(Instructions to follow): From the entries below, report only the number of lines that contain the word "Graham".
-------- Data supplied
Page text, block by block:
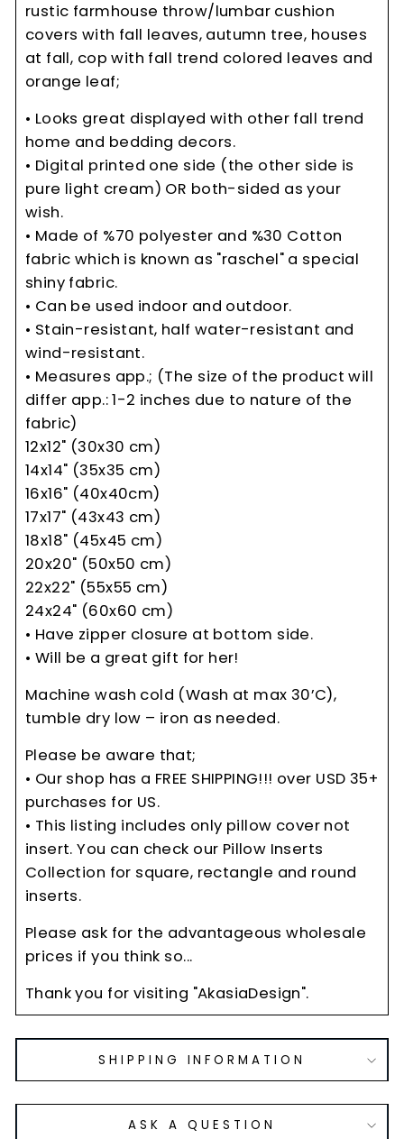
rustic farmhouse throw/lumbar cushion
covers with fall leaves, autumn tree, houses
at fall, cop with fall trend colored leaves and
orange leaf;
• Looks great displayed with other fall trend
home and bedding decors.
• Digital printed one side (the other side is
pure light cream) OR both-sided as your
wish.
• Made of %70 polyester and %30 Cotton
fabric which is known as "raschel" a special
shiny fabric.
• Can be used indoor and outdoor.
• Stain-resistant, half water-resistant and
wind-resistant.
• Measures app.; (The size of the product will
differ app.: 1-2 inches due to nature of the
fabric)
12x12" (30x30 cm)
14x14" (35x35 cm)
16x16" (40x40cm)
17x17" (43x43 cm)
18x18" (45x45 cm)
20x20" (50x50 cm)
22x22" (55x55 cm)
24x24" (60x60 cm)
• Have zipper closure at bottom side.
• Will be a great gift for her!
Machine wash cold (Wash at max 30’C),
tumble dry low – iron as needed.
Please be aware that;
• Our shop has a FREE SHIPPING!!! over USD 35+
purchases for US.
• This listing includes only pillow cover not
insert. You can check our Pillow Inserts
Collection for square, rectangle and round
inserts.
Please ask for the advantageous wholesale
prices if you think so...
Thank you for visiting "AkasiaDesign".
SHIPPING INFORMATION
ASK A QUESTION
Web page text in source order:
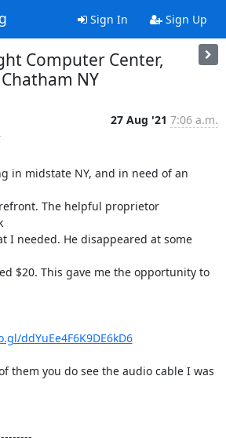
Sign In Sign Up
Computer Center,
Chatham NY
27 Aug '21 7:06 a.m.
in midstate NY, and in need of an
The helpful proprietor
I needed. He disappeared at some
$20. This gave me the opportunity to
ddYuEe4F6K9DE6kD6
them you do see the audio cable I was
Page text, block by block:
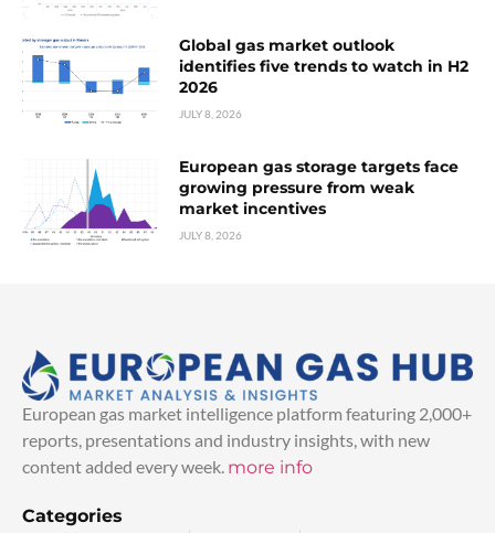
Global gas market outlook
identifies five trends to watch in H2
2026
JULY 8, 2026
European gas storage targets face
growing pressure from weak
market incentives
JULY 8, 2026
European gas market intelligence platform featuring 2,000+
reports, presentations and industry insights, with new
content added every week. more info
Categories
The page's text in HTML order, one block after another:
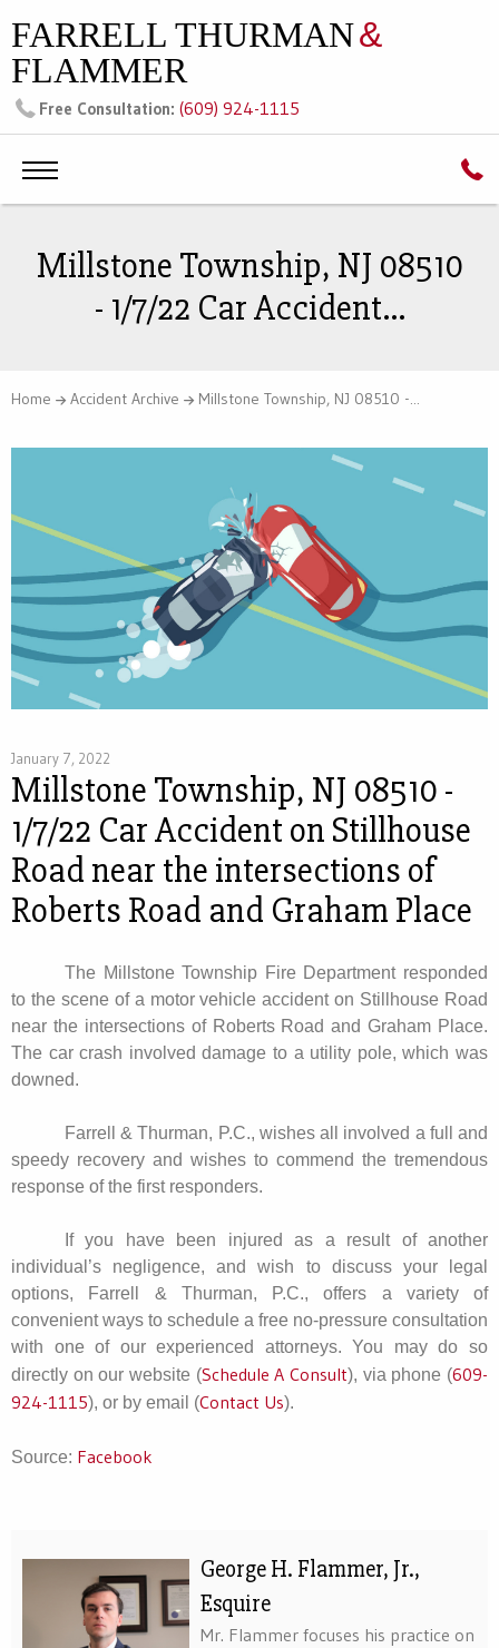
FARRELL THURMAN&
FLAMMER
Free Consultation:(609) 924-1115
Millstone Township, NJ 08510
- 1/7/22 Car Accident...
Home Accident Archive Millstone Township, NJ 08510 -...
January 7, 2022
Millstone Township, NJ 08510 -
1/7/22 Car Accident on Stillhouse
Road near the intersections of
Roberts Road and Graham Place
The Millstone Township Fire Department responded
to the scene of a motor vehicle accident on Stillhouse Road
near the intersections of Roberts Road and Graham Place.
The car crash involved damage to a utility pole, which was
downed.
Farrell & Thurman, P.C., wishes all involved a full and
speedy recovery and wishes to commend the tremendous
response of the first responders.
If you have been injured as a result of another
individual’s negligence, and wish to discuss your legal
options, Farrell & Thurman, P.C., offers a variety of
convenient ways to schedule a free no-pressure consultation
with one of our experienced attorneys. You may do so
directly on our website (Schedule A Consult), via phone (609-
924-1115), or by email (Contact Us).
Source: Facebook
George H. Flammer, Jr.,
Esquire
Mr. Flammer focuses his practice on
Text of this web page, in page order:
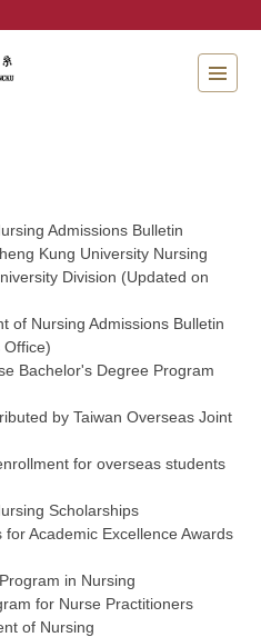
Admissions Bulletin
Kung University Nursing
Division (Updated on
of Nursing Admissions Bulletin
Office)
Bachelor's Degree Program
by Taiwan Overseas Joint
for overseas students
Scholarships
Academic Excellence Awards
in Nursing
for Nurse Practitioners
of Nursing
----------------
(Written answer): 2